Microsoft knows you need them more than they need your trust
This week, the ACCC sued Microsoft for allegedly misleading 2.7 million Australians into paying for a higher-priced Microsoft 365 subscription, claiming the tech giant “deliberately hid” a cheaper option.
Phoebe Netto, founder of Pure Public Relations, explains why this breach of consumer trust won’t end up hurting Microsoft’s bottom line.
In communications and marketing, we love to talk about the three central tenets of brand success: getting people to know, trust, and like you. We measure it, benchmark it, and design entire campaigns to achieve them.
For most businesses, this is essential to earning customer buy-in.
Microsoft, as we know it today, is not winning in the ‘trust’ and ‘like’ stakes.
While the Australian Competition and Consumer Commission’s (ACCC) recent takedown of Microsoft for hiking subscription prices and ‘deliberately hiding’ cheaper options makes for juicy headlines, it won’t be the auto-da-fé that people are predicting.
In other words, a breach of trust that would bring most other businesses to their knees is unlikely to put a significant dent in Microsoft’s sales.
Microsoft’s fiefdom over millions of computers is so deeply entrenched that trust is a buffer for the tech behemoth, not an Achilles heel. Yes, customers may read the news and feel frustrated or betrayed by the brand’s perceived rapaciousness. But the very next day, they’ll open their Microsoft laptops, read their emails on Outlook, and continue working in their Excel spreadsheets.
This is the rarely talked about reality of brand trust: the scales are not weighted equally, and are instead mediated by entrenched awareness, dependency, and inertia. In this case, Microsoft is so ubiquitous that the ‘know’ part of their equation does the heavy lifting. That level of brand awareness compensates for any deficit in the ‘trust’ or ‘like’ category, which is why this appalling bump in the road is unlikely to register in any meaningful way.
Of course, this is not just a happy coincidence. A company of Microsoft’s size and standing knows precisely how embedded it is in our daily lives. It can nudge, tweak, and test the limits of goodwill because, for customers, the cost of leaving is simply too high. The friction of switching – and the ubiquity of Microsoft’s ecosystem – outweigh the moral discomfort.
That might sound unjust, but here’s the thing: they earned that position first.
In the decades since Microsoft was founded in 1975, the brand has reached the upper echelons of relevance, reliability and familiarity. They became indispensable long before they became objectionable.
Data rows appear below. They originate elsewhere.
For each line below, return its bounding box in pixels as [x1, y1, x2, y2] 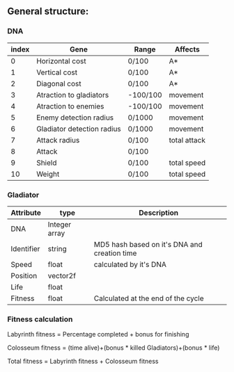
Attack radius [36, 135, 80, 145]
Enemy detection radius [36, 113, 114, 122]
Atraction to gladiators [36, 90, 109, 99]
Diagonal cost [36, 79, 81, 88]
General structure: [7, 6, 89, 17]
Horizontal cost [36, 56, 86, 65]
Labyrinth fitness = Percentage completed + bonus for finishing [7, 330, 189, 339]
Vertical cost [36, 67, 78, 77]
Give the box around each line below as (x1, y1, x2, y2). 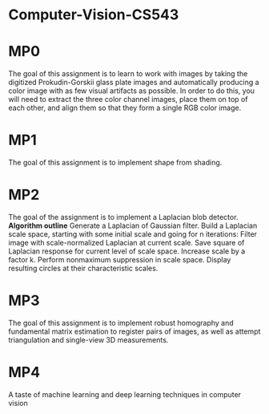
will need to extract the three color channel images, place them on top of (8, 95, 248, 104)
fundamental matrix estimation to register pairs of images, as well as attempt (8, 327, 261, 336)
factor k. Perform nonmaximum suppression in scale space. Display (8, 255, 231, 264)
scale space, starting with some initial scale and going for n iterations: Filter (8, 229, 258, 238)
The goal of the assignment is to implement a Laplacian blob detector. (8, 213, 239, 221)
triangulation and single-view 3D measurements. (8, 335, 169, 344)
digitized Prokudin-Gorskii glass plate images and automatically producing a (8, 78, 259, 87)
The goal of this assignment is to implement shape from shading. (8, 158, 223, 168)
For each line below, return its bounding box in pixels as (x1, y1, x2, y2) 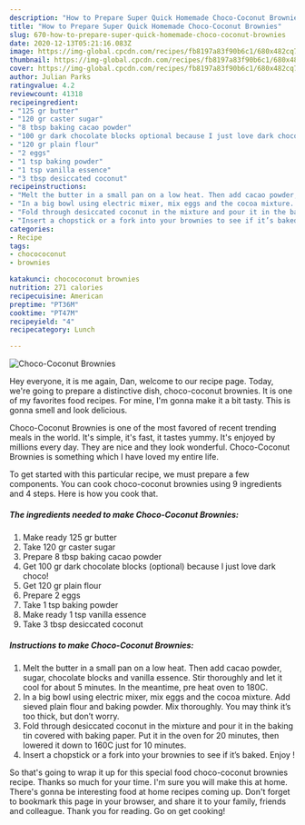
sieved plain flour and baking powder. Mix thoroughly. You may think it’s (22, 701, 291, 712)
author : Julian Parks (9, 73, 92, 82)
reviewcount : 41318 (9, 89, 84, 98)
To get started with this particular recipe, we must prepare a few (9, 469, 250, 480)
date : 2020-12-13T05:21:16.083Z (9, 38, 132, 48)
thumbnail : (9, 55, 51, 65)
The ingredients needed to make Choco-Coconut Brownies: (9, 509, 239, 520)
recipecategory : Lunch (9, 325, 95, 334)
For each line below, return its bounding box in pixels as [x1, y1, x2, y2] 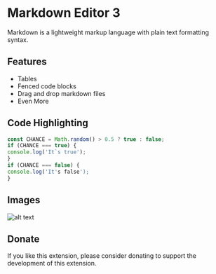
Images [7, 194, 41, 206]
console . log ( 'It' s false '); [7, 168, 90, 175]
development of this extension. [7, 259, 97, 268]
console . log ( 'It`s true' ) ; [7, 149, 86, 156]
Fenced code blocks [17, 82, 77, 90]
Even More [17, 97, 49, 105]
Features [7, 56, 47, 68]
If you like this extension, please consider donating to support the [7, 252, 196, 260]
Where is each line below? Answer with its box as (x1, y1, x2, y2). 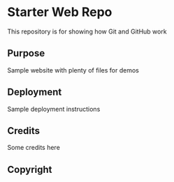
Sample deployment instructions (7, 105, 101, 113)
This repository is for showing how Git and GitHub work (7, 27, 167, 36)
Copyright (7, 163, 52, 175)
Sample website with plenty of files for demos (7, 66, 140, 74)
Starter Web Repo (7, 4, 113, 20)
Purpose (7, 47, 45, 59)
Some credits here (7, 144, 61, 152)
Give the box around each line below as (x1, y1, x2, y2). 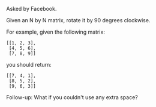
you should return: (6, 61, 52, 68)
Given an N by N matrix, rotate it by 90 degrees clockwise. (6, 17, 151, 23)
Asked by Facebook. (6, 5, 57, 12)
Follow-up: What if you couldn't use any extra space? (6, 94, 138, 101)
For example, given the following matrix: (6, 28, 105, 35)
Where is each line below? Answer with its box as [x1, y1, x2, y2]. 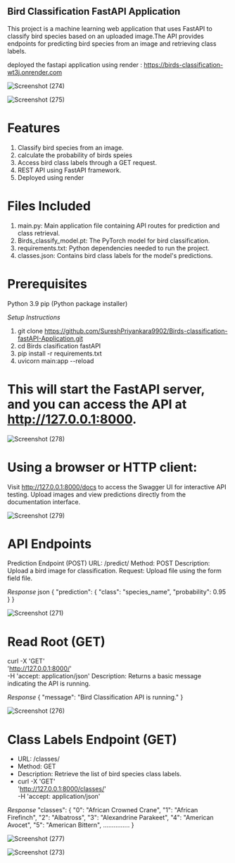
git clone [17, 326, 44, 335]
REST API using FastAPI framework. [17, 166, 122, 174]
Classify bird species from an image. [17, 143, 125, 152]
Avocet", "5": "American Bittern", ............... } [7, 821, 134, 829]
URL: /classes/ [17, 754, 60, 764]
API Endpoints [7, 536, 92, 552]
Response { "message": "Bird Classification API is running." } [7, 693, 184, 702]
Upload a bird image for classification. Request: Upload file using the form [7, 567, 222, 575]
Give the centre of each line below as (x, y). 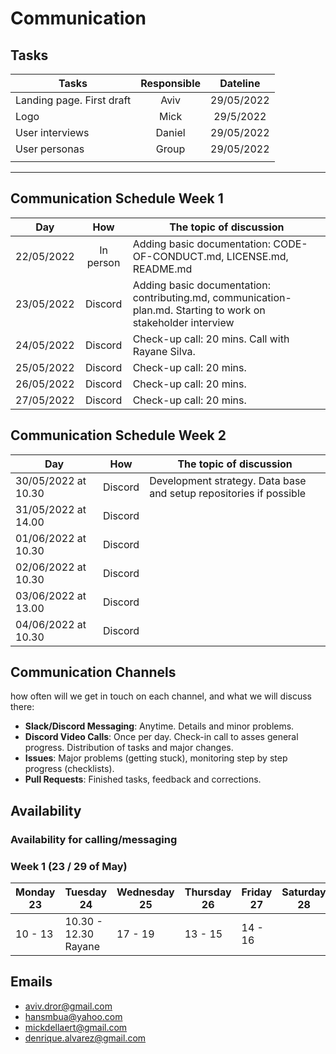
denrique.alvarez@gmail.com (85, 1038)
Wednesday (145, 892)
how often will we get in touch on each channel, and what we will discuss (161, 696)
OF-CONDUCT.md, (178, 256)
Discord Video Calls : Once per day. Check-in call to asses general (161, 737)
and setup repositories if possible (228, 493)
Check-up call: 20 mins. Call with (211, 339)
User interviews (52, 132)
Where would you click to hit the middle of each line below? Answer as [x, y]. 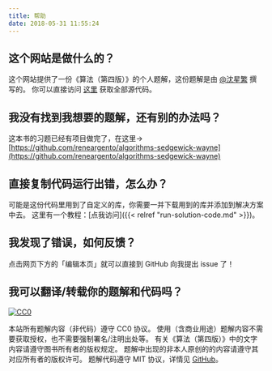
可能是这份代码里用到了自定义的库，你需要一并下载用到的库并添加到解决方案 [136, 204]
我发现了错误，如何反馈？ [72, 243]
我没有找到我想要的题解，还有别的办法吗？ [115, 117]
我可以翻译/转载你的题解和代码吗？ [96, 292]
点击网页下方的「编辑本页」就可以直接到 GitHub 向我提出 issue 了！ [121, 263]
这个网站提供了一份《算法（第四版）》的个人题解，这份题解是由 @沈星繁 [128, 79]
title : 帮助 [27, 16]
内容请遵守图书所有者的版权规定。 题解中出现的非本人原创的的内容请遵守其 [134, 348]
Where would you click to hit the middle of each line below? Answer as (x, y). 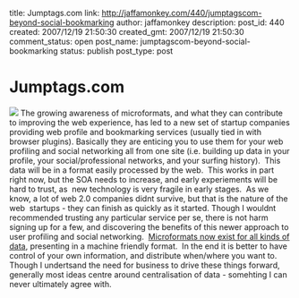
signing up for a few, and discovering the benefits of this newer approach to (149, 226)
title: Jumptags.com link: (55, 13)
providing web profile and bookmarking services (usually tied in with (136, 132)
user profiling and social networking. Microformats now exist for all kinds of (149, 236)
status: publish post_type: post (116, 51)
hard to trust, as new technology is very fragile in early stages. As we (139, 189)
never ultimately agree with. (60, 284)
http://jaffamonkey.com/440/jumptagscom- (182, 13)
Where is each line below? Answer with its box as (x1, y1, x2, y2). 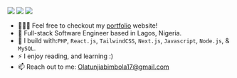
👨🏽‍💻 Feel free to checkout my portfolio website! (17, 21, 158, 30)
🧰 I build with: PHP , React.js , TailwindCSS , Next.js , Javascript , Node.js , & (17, 36, 230, 45)
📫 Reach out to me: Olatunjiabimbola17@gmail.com (17, 62, 169, 71)
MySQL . (17, 44, 36, 52)
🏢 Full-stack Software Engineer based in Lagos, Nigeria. (17, 29, 182, 37)
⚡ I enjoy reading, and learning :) (17, 52, 114, 60)
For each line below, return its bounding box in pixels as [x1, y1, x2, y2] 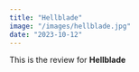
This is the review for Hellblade [9, 55, 126, 66]
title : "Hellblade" [9, 13, 83, 22]
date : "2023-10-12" [9, 30, 83, 39]
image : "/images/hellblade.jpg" [9, 22, 131, 31]
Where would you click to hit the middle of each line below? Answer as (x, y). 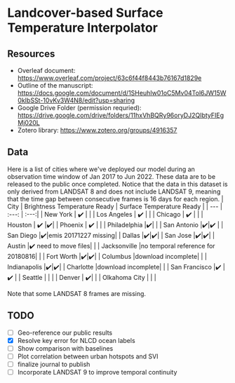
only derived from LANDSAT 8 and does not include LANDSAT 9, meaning (114, 191)
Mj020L (28, 123)
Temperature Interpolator (82, 28)
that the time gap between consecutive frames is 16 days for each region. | (115, 199)
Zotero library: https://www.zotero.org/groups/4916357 (97, 130)
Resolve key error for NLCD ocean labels (76, 340)
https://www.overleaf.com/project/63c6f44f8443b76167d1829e (109, 78)
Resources (31, 54)
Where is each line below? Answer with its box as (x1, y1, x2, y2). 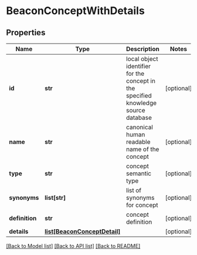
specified (125, 92, 152, 99)
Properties (6, 28, 46, 38)
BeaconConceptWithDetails (6, 4, 145, 18)
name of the (125, 145, 159, 153)
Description (125, 45, 159, 53)
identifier (125, 62, 151, 70)
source (125, 106, 145, 114)
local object (125, 55, 158, 63)

And now, they can lean on that foundation of trust without it crumbling beneath them.
For business owners, this story is far more than a warning about the dangers of misleading customers. It’s also a perfect example of the commercial reality behind both building trust and nurturing it.
For the 90% of brands without the embedded awareness that Microsoft has, a breach like this could be apocalyptic.
When you’re not a household name, you cannot lean on brand familiarity like Microsoft can. Instead, your ‘like’ and ‘trust’ components must work overtime to keep your reputation on track. You can’t survive on inertia, and you certainly can’t afford to be seen as careless or cunning with your customers. You must earn your keep – just like Microsoft did all those years ago.
So while my bets are on Microsoft weathering this storm just fine, this remains a cautionary tale for the vast majority of businesses. If you’re still earning your place in the hearts, minds, and lives of your customers, it’s important to remember that trust and likeability are what turn brand awareness into action and customers into loyal ones.
Because even the biggest brands only get to spend their trust once. And when it’s gone, rebuilding it costs far more than keeping it.